In the Gaza Strip, children are facing a silent crisis that may affect not just their immediate health but the genetic makeup of future generations. The ongoing war, compounded by starvation and trauma, is creating conditions that scientists warn could leave lasting epigenetic imprints on children like 22-month-old Rewan Aldreini. Born into extreme deprivation, Rewan has never had the chance to be breastfed due to her mother’s trauma-induced lactation failure, and she suffers from severe malnutrition, heart complications, and a weakened immune system. Her story is emblematic of the broader humanitarian and biological disaster unfolding in Gaza, where families endure relentless bombardment, displacement, and deprivation. Researchers studying historical famines and genocides, from the Holocaust to the Rwandan genocide, emphasize that trauma and starvation leave chemical marks on genes, influencing not only those directly affected but also their children. Scientists now warn that the conditions in Gaza are setting the stage for intergenerational health crises unless urgent action is taken.
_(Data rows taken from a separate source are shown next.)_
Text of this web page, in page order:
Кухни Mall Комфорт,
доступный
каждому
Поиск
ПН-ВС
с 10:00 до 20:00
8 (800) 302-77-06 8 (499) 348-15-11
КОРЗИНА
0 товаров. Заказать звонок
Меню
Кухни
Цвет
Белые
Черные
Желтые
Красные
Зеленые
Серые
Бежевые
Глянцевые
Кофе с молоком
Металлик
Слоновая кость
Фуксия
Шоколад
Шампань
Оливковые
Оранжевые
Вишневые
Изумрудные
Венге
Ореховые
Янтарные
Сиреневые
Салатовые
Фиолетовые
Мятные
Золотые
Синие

Trauma, Starvation, and the Epigenetic Threat in Gaza
Mohamed Aldreini, Rewan’s father, struggles daily to provide a minimal diet for his daughter, relying solely on rice to make milkless rice pudding. Rewan’s mother, overwhelmed by depression after losing the ability to lactate due to repeated trauma, cares for four children while coping with post-traumatic stress disorder. Their story reflects a broader phenomenon of “engineered starvation,” as described by local families and human rights observers. Rewan’s fragile state—unable to walk, barely speaking, and continuing to lose weight—illustrates the devastating impact of prolonged malnutrition. Beyond immediate physical consequences, genetic researchers warn of lasting epigenetic changes, where chemical markers alter gene expression without changing the DNA sequence itself.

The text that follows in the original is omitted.